If $$z^2 + z + 1 = 0, z \in C$$, then $$\left|\sum_{n=1}^{15}\left(z^n + (-1)^n \frac{1}{z^n}\right)^2\right|$$ is equal to ______

Given $$z^2 + z + 1 = 0$$, find $$\left|\displaystyle\sum_{n=1}^{15}\left(z^n + (-1)^n \frac{1}{z^n}\right)^2\right|$$.

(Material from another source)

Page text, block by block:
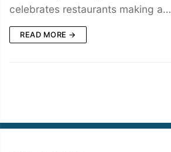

First, since $$z^2 + z + 1 = 0$$, $$z$$ is a primitive cube root of unity ($$z = \omega$$), so $$z^3 = 1$$ and $$|z| = 1$$, hence $$\frac{1}{z^n} = \bar{z}^n = z^{-n}$$.

Next, expanding the square gives $$\left(z^n + (-1)^n z^{-n}\right)^2 = z^{2n} + 2(-1)^n + z^{-2n}$$.

Now summing from $$n = 1$$ to $$15$$ yields $$ S = \sum_{n=1}^{15} z^{2n} + 2\sum_{n=1}^{15}(-1)^n + \sum_{n=1}^{15} z^{-2n}. $$

Since $$z^3 = 1$$, the terms $$z^{2n}$$ cycle every three values: $$z^2 + z^4 + z^6 + \cdots = (z^2 + z + 1) + (z^2 + z + 1) + \cdots$$. Each group sums to $$z^2 + z + 1 = 0$$ and with 15 terms (5 full cycles) one gets $$\sum_{n=1}^{15} z^{2n} = 0$$. Similarly, $$\sum_{n=1}^{15} z^{-2n} = 0$$.

For the alternating sum, one finds $$\sum_{n=1}^{15}(-1)^n = -1 + 1 - 1 + \cdots - 1 = -1$$ as there are 15 terms beginning with $$-1$$.

Therefore, $$ S = 0 + 2(-1) + 0 = -2, $$ so $$|S| = |-2| = 2$$.

Hence the answer is $$2$$.